Data records:

● ● ● ●

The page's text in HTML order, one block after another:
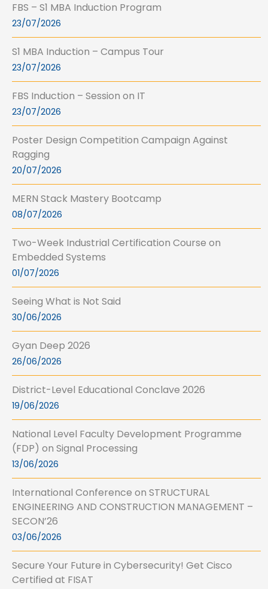
FBS – S1 MBA Induction Program
23/07/2026
S1 MBA Induction – Campus Tour
23/07/2026
FBS Induction – Session on IT
23/07/2026
Poster Design Competition Campaign Against
Ragging
20/07/2026
MERN Stack Mastery Bootcamp
08/07/2026
Two-Week Industrial Certification Course on
Embedded Systems
01/07/2026
Seeing What is Not Said
30/06/2026
Gyan Deep 2026
26/06/2026
District-Level Educational Conclave 2026
19/06/2026
National Level Faculty Development Programme
(FDP) on Signal Processing
13/06/2026
International Conference on STRUCTURAL
ENGINEERING AND CONSTRUCTION MANAGEMENT –
SECON’26
03/06/2026
Secure Your Future in Cybersecurity! Get Cisco
Certified at FISAT
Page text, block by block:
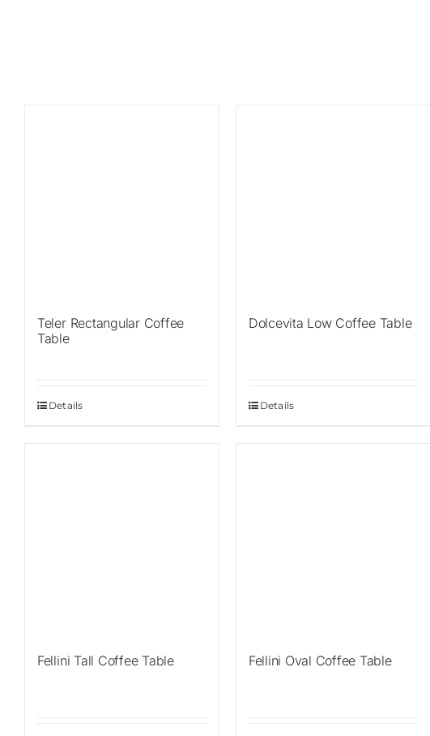
Teler Rectangular Coffee
Table
Details
Dolcevita Low Coffee Table
Details
Fellini Tall Coffee Table Fellini Oval Coffee Table
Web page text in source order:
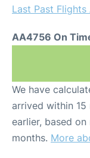
Last Past Flights
AA4756 On
We have
arrived within
earlier, based
months. More
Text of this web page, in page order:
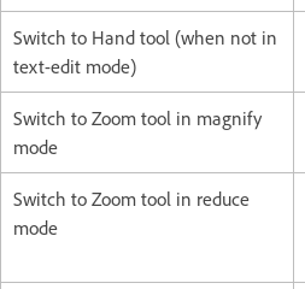
Switch to Hand tool (when not in
text-edit mode)
Switch to Zoom tool in magnify
mode
Switch to Zoom tool in reduce
mode
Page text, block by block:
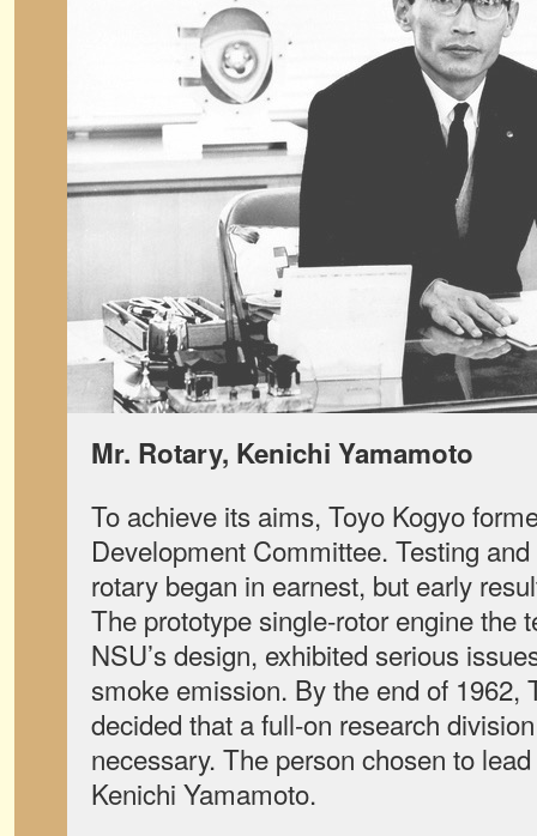
Mr. Rotary, Kenichi Yamamoto
To achieve its aims, Toyo Kogyo
Development Committee. Testing
rotary began in earnest, but early
The prototype single-rotor engine the
NSU’s design, exhibited serious
smoke emission. By the end of 1962,
decided that a full-on research
necessary. The person chosen to
Kenichi Yamamoto.
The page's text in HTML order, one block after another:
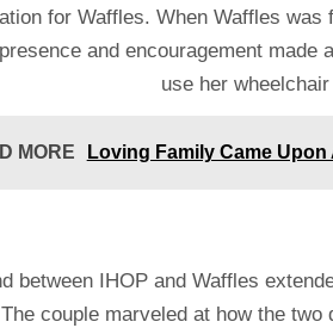
for Waffles. When Waffles
presence and encouragement
use her
MORE Loving Family Came
between IHOP and Waffles
couple marveled at how the
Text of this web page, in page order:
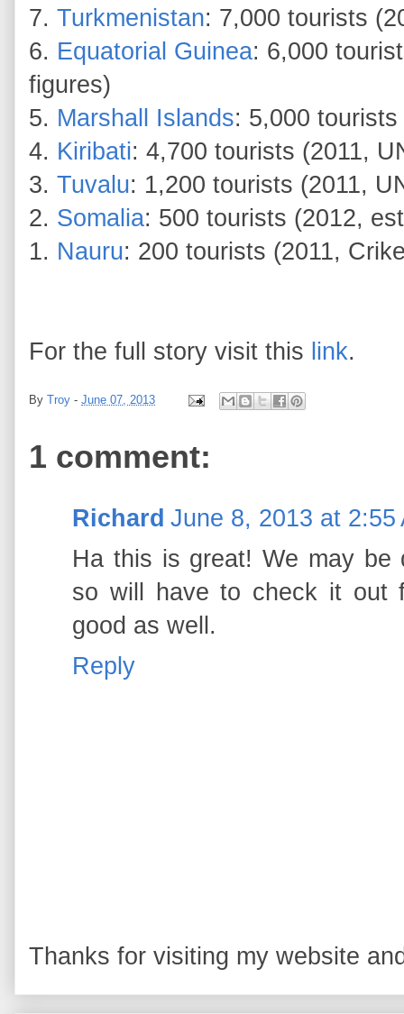
7. Turkmenistan: 7,000 tourists
6. Equatorial Guinea: 6,000
figures)
5. Marshall Islands: 5,000
4. Kiribati: 4,700 tourists (2011,
3. Tuvalu: 1,200 tourists (2011,
2. Somalia: 500 tourists (2012,
1. Nauru: 200 tourists (2011,
For the full story visit this link.
By Troy - June 07, 2013
1 comment:
Richard June 8, 2013 at 2:55
Ha this is great! We may be
so will have to check it out
good as well.
Reply
Thanks for visiting my website
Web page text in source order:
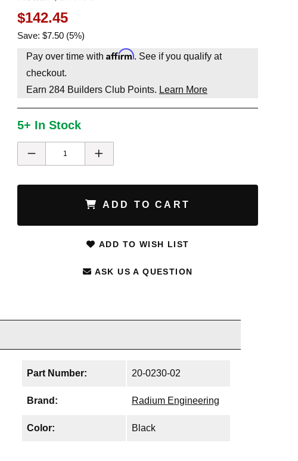
$142.45
Save: $7.50 (5%)
Pay over time with Affirm. See if you qualify at
checkout.
Earn 284Builders Club Points. Learn More
5+ In Stock
ADD TO CART
ADD TO WISH LIST
ASK US A QUESTION
Part Number: 20-0230-02
Brand: Radium Engineering
Color: Black

● ● ● ●

Find the word "Switch" in the entries above and gather every line that holds it.

Switch to Hand tool (when not in
Switch to Zoom tool in magnify
Switch to Zoom tool in reduce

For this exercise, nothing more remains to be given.